Your task » What you give back should be exactly the lines from the one with "2. Intellectual Property Rights" through the final line of the material, pictures removed; please add nothing.

__________

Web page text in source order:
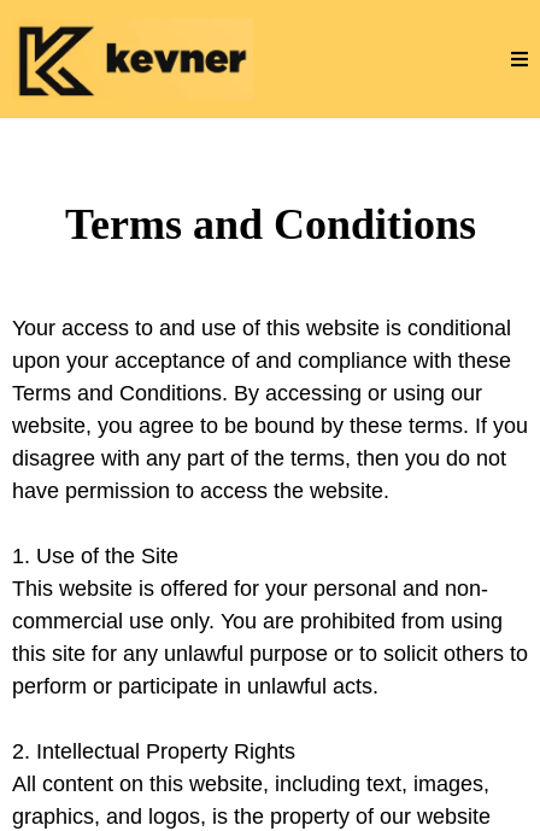
Terms and Conditions
Your access to and use of this website is conditional
upon your acceptance of and compliance with these
Terms and Conditions. By accessing or using our
website, you agree to be bound by these terms. If you
disagree with any part of the terms, then you do not
have permission to access the website.
1. Use of the Site
This website is offered for your personal and non-
commercial use only. You are prohibited from using
this site for any unlawful purpose or to solicit others to
perform or participate in unlawful acts.
2. Intellectual Property Rights
All content on this website, including text, images,
graphics, and logos, is the property of our website
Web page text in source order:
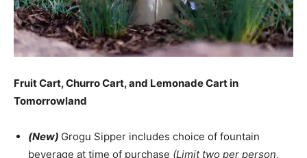
Fruit Cart, Churro Cart, and Lemonade Cart in
Tomorrowland
(New) Grogu Sipper includes choice of fountain
beverage at time of purchase (Limit two per person,
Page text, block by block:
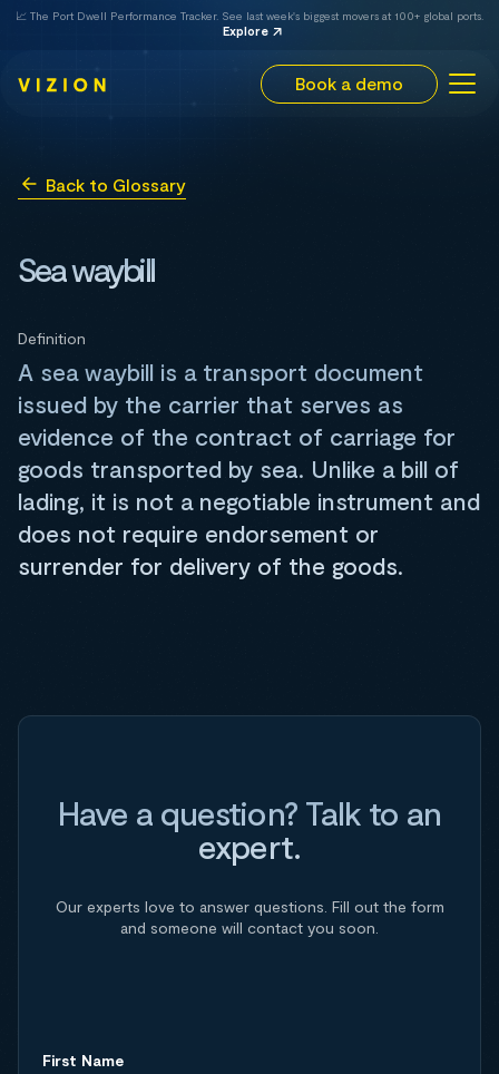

__________

Result »
2. Intellectual Property Rights
All content on this website, including text, images,
graphics, and logos, is the property of our website
Web page text in source order:
Fruit Cart, Churro Cart, and Lemonade Cart in
Tomorrowland
(New) Grogu Sipper includes choice of fountain
beverage at time of purchase (Limit two per person,
Page text, block by block:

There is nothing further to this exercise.